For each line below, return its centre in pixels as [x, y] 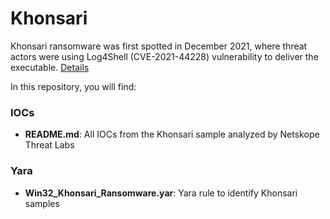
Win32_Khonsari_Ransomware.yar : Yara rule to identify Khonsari [161, 193]
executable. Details [50, 67]
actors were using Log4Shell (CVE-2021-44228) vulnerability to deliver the [164, 56]
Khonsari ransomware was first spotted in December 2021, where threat [159, 46]
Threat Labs [49, 145]
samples [42, 203]
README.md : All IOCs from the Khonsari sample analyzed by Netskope [172, 134]
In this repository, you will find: [73, 86]
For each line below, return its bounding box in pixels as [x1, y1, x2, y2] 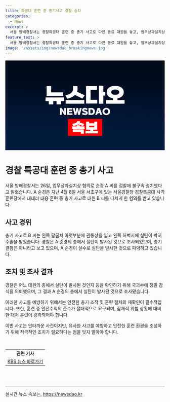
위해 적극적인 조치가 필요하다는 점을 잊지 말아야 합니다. [10, 328, 119, 335]
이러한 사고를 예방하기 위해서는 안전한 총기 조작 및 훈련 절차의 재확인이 [5, 299, 144, 305]
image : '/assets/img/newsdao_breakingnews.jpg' [5, 46, 108, 51]
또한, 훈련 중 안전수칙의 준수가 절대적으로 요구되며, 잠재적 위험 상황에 [16, 305, 152, 311]
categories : [5, 13, 30, 19]
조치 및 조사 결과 [5, 268, 53, 276]
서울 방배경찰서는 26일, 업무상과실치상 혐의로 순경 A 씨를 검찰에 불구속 [5, 182, 145, 189]
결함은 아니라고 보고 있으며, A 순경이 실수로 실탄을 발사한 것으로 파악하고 [5, 245, 149, 251]
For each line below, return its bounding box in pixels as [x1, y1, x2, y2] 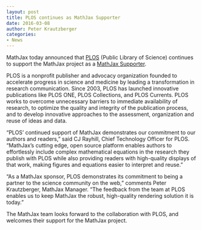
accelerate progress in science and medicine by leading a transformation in [6, 78, 195, 86]
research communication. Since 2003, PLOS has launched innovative [6, 85, 179, 92]
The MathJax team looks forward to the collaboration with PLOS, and [6, 211, 179, 217]
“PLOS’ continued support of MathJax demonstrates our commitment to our [6, 129, 196, 136]
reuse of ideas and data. [6, 117, 67, 124]
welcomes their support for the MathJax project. [6, 217, 127, 224]
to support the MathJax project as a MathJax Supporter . [6, 60, 147, 67]
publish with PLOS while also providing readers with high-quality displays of [6, 155, 196, 161]
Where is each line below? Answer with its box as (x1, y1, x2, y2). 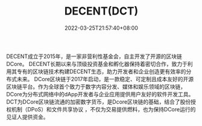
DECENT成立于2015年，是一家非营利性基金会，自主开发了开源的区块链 (6, 53, 183, 60)
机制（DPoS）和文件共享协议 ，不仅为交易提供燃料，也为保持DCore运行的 (11, 105, 196, 113)
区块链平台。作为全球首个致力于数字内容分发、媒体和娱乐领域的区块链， (6, 83, 186, 90)
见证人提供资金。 (6, 113, 49, 121)
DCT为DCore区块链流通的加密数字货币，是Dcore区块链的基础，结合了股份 (6, 98, 191, 105)
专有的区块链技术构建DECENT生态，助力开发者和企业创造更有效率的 (16, 68, 186, 75)
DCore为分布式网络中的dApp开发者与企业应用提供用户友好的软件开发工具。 (6, 90, 194, 98)
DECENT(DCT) (64, 4, 139, 18)
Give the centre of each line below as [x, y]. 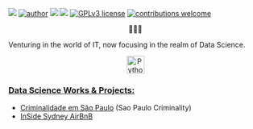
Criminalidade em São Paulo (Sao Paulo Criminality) [106, 108]
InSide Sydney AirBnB [56, 116]
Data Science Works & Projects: [72, 90]
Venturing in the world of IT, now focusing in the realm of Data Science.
──────
TASK GOAL: Using the listing above, report each line that mentions the word "PLOS".

ANSWER TO THE EXERCISE:
research communication. Since 2003, PLOS has launched innovative [6, 85, 179, 92]
The MathJax team looks forward to the collaboration with PLOS, and [6, 211, 179, 217]
“PLOS’ continued support of MathJax demonstrates our commitment to our [6, 129, 196, 136]
publish with PLOS while also providing readers with high-quality displays of [6, 155, 196, 161]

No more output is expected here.